Estos “fiesteros del apagón” no solo ignoraron la gravedad del momento, sino que ridiculizaron el sufrimiento ajeno. Mientras ellos brindaban bajo las farolas apagadas, había gente que no podía cargar un respirador, calentar un biberón o simplemente saber qué estaba pasando. ¿Dónde estaba la empatía? ¿Dónde estaba el mínimo sentido de responsabilidad? Porque no, no es “pasar página” ni “hacerle frente a la adversidad con una sonrisa”. Es frivolizar un problema sistémico que exige seriedad, no cumbia.
Y luego está el tema de las responsabilidades políticas. Un apagón de esta magnitud no ocurre porque “las cosas pasan”. Es el resultado de años de desinversión, de priorizar titulares sobre infraestructuras, de dejar en manos de burócratas y empresas codiciosas sistemas esenciales para la vida. ¿Dónde estaban los que bailaban cuando tocaba exigir respuestas? ¿Dónde estaban cuando había que señalar a los responsables, a los que llevan décadas recortando en mantenimiento eléctrico mientras suben las tarifas? Probablemente demasiado ocupados buscando la próxima canción en Spotify, ajenos a que su pasividad es parte del problema.
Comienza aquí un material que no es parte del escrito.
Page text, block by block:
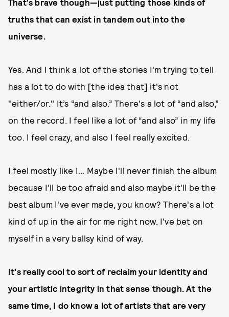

No se puede construir una sociedad resiliente si una parte de ella prefiere el hedonismo estúpido a la acción. Bailar durante el apagón no es rebeldía, no es optimismo, no es “vivir el momento”. Es una renuncia a pensar, a sentir, a actuar como adulto. Es la prueba de que hay quienes, ante el colapso, elegirán siempre la vía más fácil: la de la ignorancia disfrazada de fiesta. Y por eso, sin paños calientes, hay que decirlo claro: los que bailaron durante el apagón son subnormales. Que se queden con su música, porque la luz, la verdadera, la que ilumina el futuro, no la van a traer ellos.